The Liberalized Remittance Scheme (LRS) is an RBI framework that permits resident individuals (not companies) to freely remit foreign exchange up to USD 250,000 per financial year for permitted current and capital account purposes. All LRS transfers must go through an RBI-authorized dealer bank.
Does the LRS limit apply to NRIs?
No. LRS applies only to resident Indians. NRIs are governed by different FEMA provisions and can repatriate funds from their NRO accounts up to USD 1 million per year (with tax clearance) and freely from their NRE accounts, without the USD 250,000 LRS cap.
What is TCS on LRS remittances and do I have to pay it?
TCS (Tax Collected at Source) is collected by the authorized dealer bank on LRS remittances above INR 7 lakh per year. The standard rate (for gifts, investments, maintenance) is 20% above the INR 7 lakh threshold. TCS is an advance tax, not an additional cost — it is adjustable against your final Indian tax liability or refundable.
Can I send money from India to the USA to my son or daughter who is an Indian student?

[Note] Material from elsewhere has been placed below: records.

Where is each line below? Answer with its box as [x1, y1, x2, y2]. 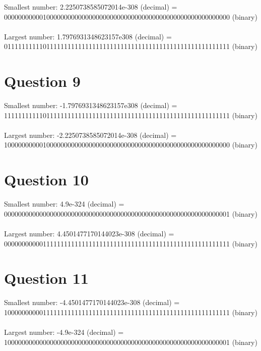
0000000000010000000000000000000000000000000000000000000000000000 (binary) [4, 11, 257, 22]
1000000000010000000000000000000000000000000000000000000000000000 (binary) [4, 139, 257, 150]
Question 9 [4, 71, 81, 91]
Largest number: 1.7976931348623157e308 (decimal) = [4, 31, 172, 41]
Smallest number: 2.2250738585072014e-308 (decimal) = [4, 2, 177, 12]
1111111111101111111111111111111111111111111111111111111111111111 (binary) [4, 110, 257, 120]
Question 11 [4, 268, 89, 288]
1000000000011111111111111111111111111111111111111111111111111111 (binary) [4, 307, 257, 317]
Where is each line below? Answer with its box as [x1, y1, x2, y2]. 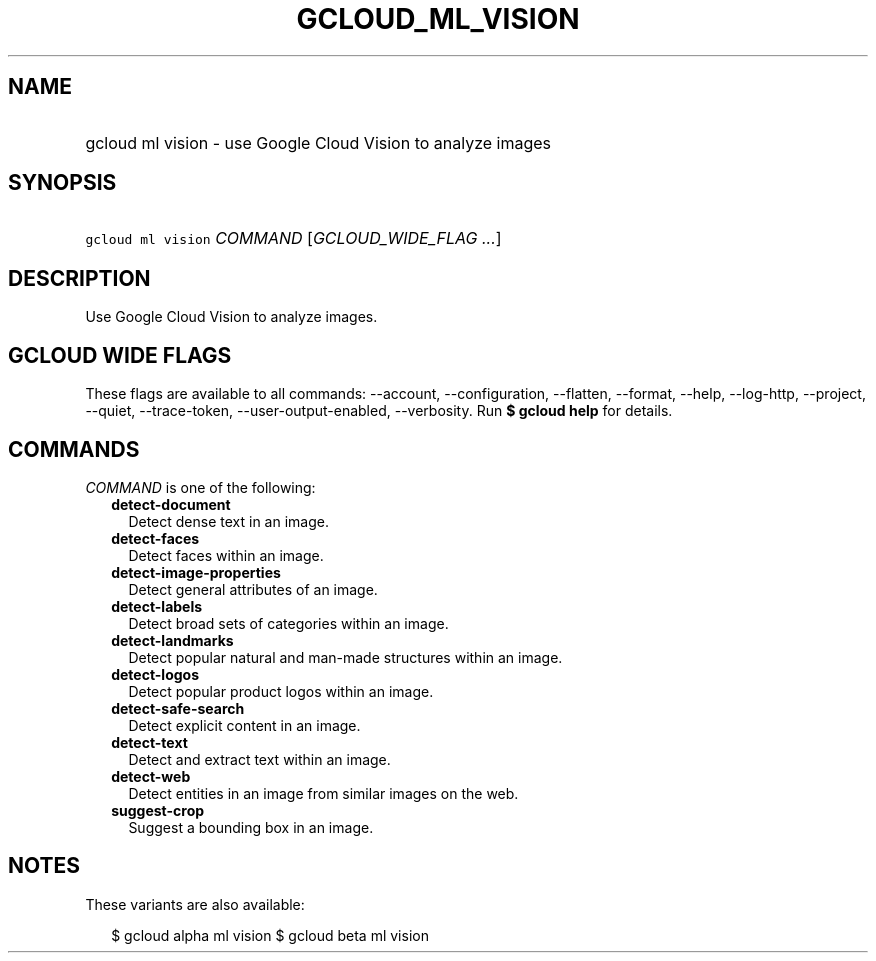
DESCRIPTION [8, 265, 151, 291]
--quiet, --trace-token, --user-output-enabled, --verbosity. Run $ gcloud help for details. [85, 402, 673, 420]
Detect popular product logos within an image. [128, 682, 434, 700]
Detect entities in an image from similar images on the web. [128, 784, 519, 802]
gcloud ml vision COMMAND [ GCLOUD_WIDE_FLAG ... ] [85, 228, 502, 249]
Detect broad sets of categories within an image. [128, 614, 449, 632]
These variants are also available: [85, 895, 305, 913]
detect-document [111, 495, 231, 513]
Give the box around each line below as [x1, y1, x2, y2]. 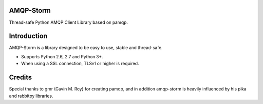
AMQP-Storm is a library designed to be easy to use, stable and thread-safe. [9, 45, 163, 51]
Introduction [9, 32, 48, 40]
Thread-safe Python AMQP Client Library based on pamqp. [9, 19, 128, 25]
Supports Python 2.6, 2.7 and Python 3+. [21, 53, 103, 59]
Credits [9, 73, 32, 82]
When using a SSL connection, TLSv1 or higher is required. [21, 61, 139, 67]
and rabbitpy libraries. [9, 93, 53, 99]
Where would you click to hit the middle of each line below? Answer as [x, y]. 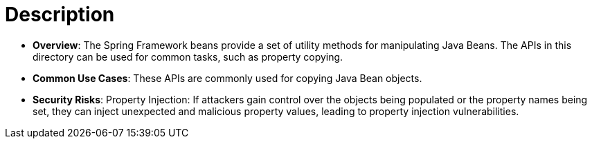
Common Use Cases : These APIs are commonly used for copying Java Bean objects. [227, 78]
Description [60, 14]
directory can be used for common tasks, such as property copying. [188, 56]
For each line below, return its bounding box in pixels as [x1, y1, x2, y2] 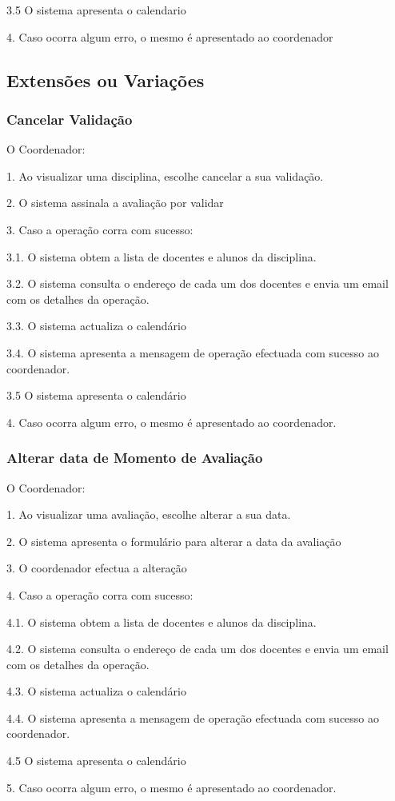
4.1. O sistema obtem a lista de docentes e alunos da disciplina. [6, 613, 317, 630]
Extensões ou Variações [6, 67, 205, 92]
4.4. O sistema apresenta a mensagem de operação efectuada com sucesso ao [6, 709, 380, 726]
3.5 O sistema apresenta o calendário [6, 387, 186, 404]
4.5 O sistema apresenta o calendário [6, 752, 186, 769]
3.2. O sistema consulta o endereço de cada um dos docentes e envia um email [6, 275, 389, 292]
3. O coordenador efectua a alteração [6, 560, 187, 576]
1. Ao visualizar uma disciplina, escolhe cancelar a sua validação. [6, 167, 324, 184]

Yes, education abroad is a specifically permitted LRS purpose. The TCS rate on education remittances funded by educational loans is 0.5% above INR 7 lakh; without an educational loan, it is 5% above INR 7 lakh. The remittance must be through an authorized dealer bank with proper Form A2 documentation.
Can I invest in US stocks from India using LRS?
Yes. Investment in foreign equities, mutual funds, ETFs, and other financial instruments abroad is a permitted LRS purpose. The standard TCS rate (20% above INR 7 lakh per year for amounts not covered by the lower rate categories) applies. Several Indian brokerage platforms offer facilitated US stock investment programs utilizing LRS.
How does the bank know if I have already used part of my LRS limit?
The bank through which you initiate the LRS transfer checks against its records and your self-declaration of LRS utilization in the current financial year. All authorized dealer banks report LRS transactions to the RBI, which maintains a consolidated database. Banks are responsible for ensuring the annual limit is not exceeded.